Migrating Data Flow Applications from Using Spark 2.4 to Using Spark 3.0.2

Learn about migrating Data Flow to use Spark 3.0.2 rather than Spark 2.4.4.

Data Flow now supports both Spark 2.4.4 and Spark 3.0.2. This chapter describes what you need to do if you are migrating existing Data Flow applications from Spark 2.4.4 to Spark 3.0.2.

Migrating Data Flow to Spark 3.0.2

The steps to migrate Data Flow from Spark 2.4.4 to Spark 3.0.2, and issues to look out for.

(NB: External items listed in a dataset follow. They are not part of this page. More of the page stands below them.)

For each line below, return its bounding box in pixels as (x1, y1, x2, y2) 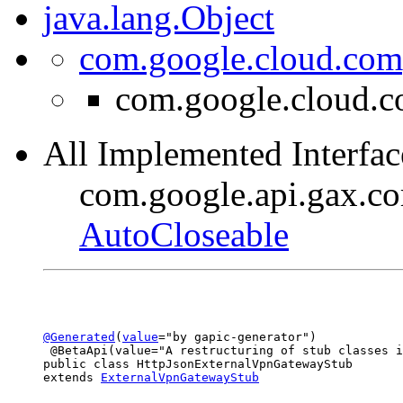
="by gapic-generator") (158, 329, 317, 344)
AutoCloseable (79, 214, 289, 254)
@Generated (43, 329, 115, 344)
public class (43, 356, 137, 371)
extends (43, 370, 101, 384)
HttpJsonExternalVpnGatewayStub (137, 356, 353, 371)
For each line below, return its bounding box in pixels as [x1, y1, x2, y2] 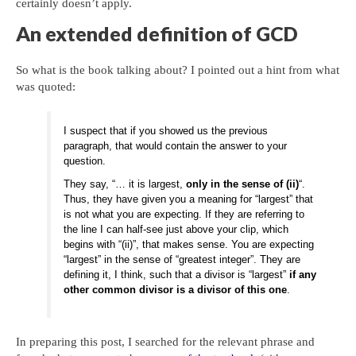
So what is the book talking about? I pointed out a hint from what [16, 64, 339, 76]
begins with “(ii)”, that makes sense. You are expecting [64, 238, 315, 251]
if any [289, 269, 317, 281]
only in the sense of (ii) [186, 178, 300, 191]
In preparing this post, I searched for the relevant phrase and [16, 335, 315, 348]
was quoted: [16, 80, 75, 93]
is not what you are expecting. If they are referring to [64, 208, 305, 221]
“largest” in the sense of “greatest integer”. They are [64, 253, 301, 266]
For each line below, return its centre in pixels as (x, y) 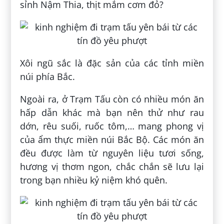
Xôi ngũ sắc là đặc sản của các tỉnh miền (112, 63)
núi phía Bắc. (48, 77)
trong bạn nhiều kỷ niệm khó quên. (94, 180)
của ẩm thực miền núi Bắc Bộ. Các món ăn (112, 140)
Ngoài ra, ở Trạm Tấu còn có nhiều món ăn (112, 99)
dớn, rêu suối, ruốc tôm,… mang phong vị (112, 126)
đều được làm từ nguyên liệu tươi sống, (112, 153)
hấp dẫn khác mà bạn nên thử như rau (112, 113)
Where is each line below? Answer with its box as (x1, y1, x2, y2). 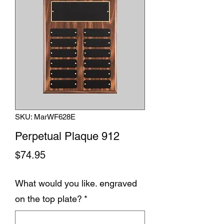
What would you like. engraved (15, 178, 137, 188)
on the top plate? (15, 193, 82, 204)
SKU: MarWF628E (15, 112, 75, 121)
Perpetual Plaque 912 (15, 130, 119, 142)
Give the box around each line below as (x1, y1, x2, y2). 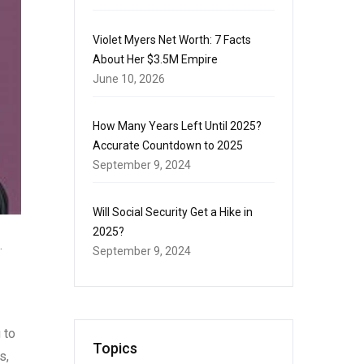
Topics (93, 340, 137, 357)
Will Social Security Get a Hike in (93, 206, 253, 219)
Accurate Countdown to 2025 (93, 139, 243, 152)
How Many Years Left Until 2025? (93, 119, 262, 132)
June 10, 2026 (93, 72, 165, 85)
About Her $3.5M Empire (93, 53, 218, 66)
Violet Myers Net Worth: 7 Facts (93, 33, 251, 46)

  1. Follow the steps in the Spark Migration Guide.
  2. Spark 3.0.2 requires Scala 2.12. Scala applications compiled with a previous version of Scala, and their dependencies, must be updated accordingly.
  3. If you have allowlisted a property for Spark 2.4.4, you must create a separate request to allowlist it for Spark 3.0.2.
  4. Update POM.xml to clearly call out the dependencies for the Spark libraries.
  5. When you Editing an Application, Creating a Java or Scala Data Flow Application, Creating a PySpark Data Flow Application, or Creating a SQL Data Flow Application, select Spark 3.0.2 -> Scala 2.12 for Spark Version.
    Note

    If you change the Spark version for an application that already has a Run, and then run again this prior Run, it uses the new version of Spark, not the version it was originally run with.

Errors when Parsing Timestamp or Date Strings

Learn how to overcome parsing or formatting errors in Data Flow related to date or timestamp strings having migrated from Spark 2.4.4 to Spark 3.0.2.

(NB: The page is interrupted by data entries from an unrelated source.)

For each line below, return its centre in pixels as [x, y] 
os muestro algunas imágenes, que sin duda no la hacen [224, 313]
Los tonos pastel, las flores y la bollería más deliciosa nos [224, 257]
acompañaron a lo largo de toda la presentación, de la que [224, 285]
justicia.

Having migrated your Data Flow applications to Spark 3.0.2, you get the following error when running an application:
org.apache.spark.SparkUpgradeException: You may get a different result due to the upgrading of Spark 3.0: Fail to recognize 'MMMMM' pattern in the DateTimeFormatter.
There is a simple fix. Set spark.sql.legacy.timeParserPolicy to LEGACY. Re-run your application.